Exercise goal: Read through the listing, and wherever a line holds the word "order", return it.

Data extract:
'''

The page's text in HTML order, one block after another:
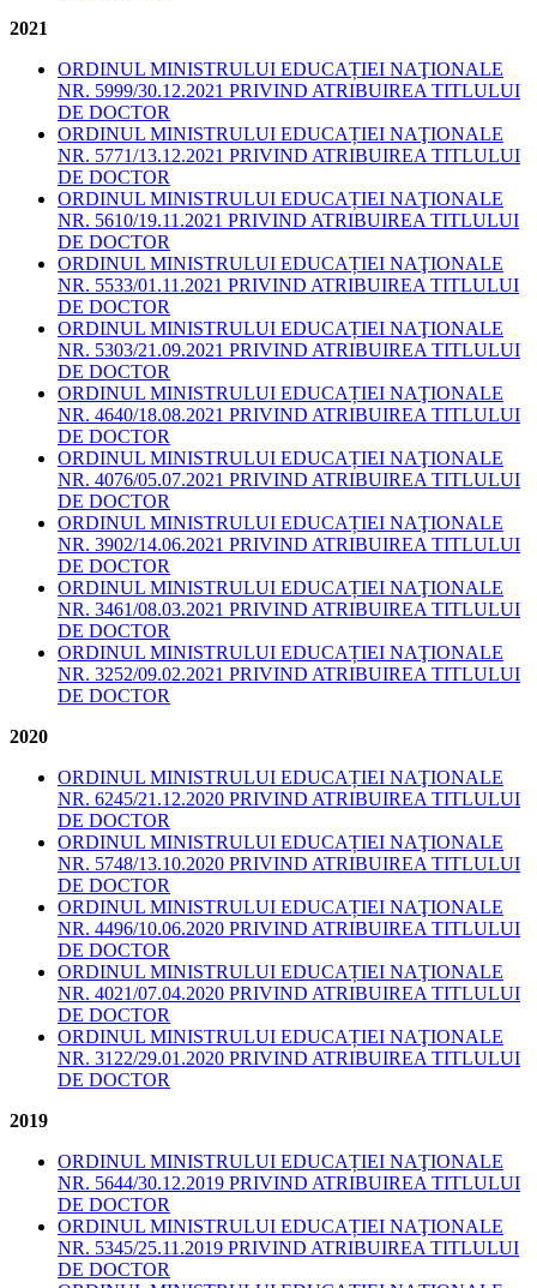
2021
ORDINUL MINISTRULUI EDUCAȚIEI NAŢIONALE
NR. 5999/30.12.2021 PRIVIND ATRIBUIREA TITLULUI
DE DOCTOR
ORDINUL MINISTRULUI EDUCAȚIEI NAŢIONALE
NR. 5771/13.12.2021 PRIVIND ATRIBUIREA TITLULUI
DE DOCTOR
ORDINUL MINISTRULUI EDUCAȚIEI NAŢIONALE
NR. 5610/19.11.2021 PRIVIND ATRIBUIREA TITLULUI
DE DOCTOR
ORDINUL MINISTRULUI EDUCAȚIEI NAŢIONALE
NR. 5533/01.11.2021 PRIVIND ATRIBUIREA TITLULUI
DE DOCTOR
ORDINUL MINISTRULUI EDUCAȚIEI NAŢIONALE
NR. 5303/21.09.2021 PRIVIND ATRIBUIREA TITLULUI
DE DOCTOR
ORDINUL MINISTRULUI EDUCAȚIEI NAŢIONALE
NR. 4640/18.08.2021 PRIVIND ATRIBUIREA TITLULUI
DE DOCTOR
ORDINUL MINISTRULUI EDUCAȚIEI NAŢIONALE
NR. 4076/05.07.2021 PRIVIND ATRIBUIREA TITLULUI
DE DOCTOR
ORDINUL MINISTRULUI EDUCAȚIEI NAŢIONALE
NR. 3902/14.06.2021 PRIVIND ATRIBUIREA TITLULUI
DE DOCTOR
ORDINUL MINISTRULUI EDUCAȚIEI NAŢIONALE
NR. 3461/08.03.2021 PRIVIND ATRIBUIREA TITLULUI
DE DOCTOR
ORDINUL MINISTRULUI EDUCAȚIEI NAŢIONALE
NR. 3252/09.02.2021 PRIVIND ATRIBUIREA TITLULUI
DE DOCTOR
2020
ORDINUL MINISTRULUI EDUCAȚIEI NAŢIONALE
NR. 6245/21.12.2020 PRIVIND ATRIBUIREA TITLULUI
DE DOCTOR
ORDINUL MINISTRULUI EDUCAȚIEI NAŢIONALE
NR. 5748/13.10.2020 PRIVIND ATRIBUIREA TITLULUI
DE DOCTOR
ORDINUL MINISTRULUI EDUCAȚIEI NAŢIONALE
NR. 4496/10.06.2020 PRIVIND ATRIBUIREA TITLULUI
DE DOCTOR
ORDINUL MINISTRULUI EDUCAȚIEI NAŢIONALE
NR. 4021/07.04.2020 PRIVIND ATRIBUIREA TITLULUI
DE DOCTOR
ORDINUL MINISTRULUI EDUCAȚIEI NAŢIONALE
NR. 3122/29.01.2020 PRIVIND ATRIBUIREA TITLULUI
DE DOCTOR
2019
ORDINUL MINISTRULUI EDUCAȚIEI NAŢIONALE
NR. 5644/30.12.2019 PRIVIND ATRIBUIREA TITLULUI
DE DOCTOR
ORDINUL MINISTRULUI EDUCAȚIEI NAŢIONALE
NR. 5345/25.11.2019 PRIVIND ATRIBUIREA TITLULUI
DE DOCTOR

'''
'''

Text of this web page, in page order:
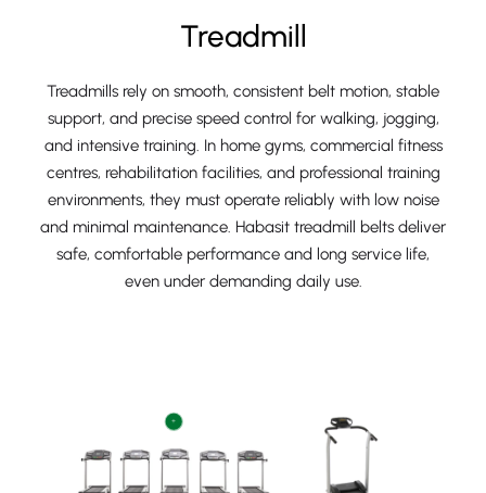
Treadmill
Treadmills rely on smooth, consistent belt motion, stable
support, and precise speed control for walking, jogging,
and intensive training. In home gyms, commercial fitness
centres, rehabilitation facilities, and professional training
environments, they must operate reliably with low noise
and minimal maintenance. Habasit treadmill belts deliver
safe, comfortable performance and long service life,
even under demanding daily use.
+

'''

Worked solution:
The page's text in HTML order, one block after another:
Text of this web page, in page order:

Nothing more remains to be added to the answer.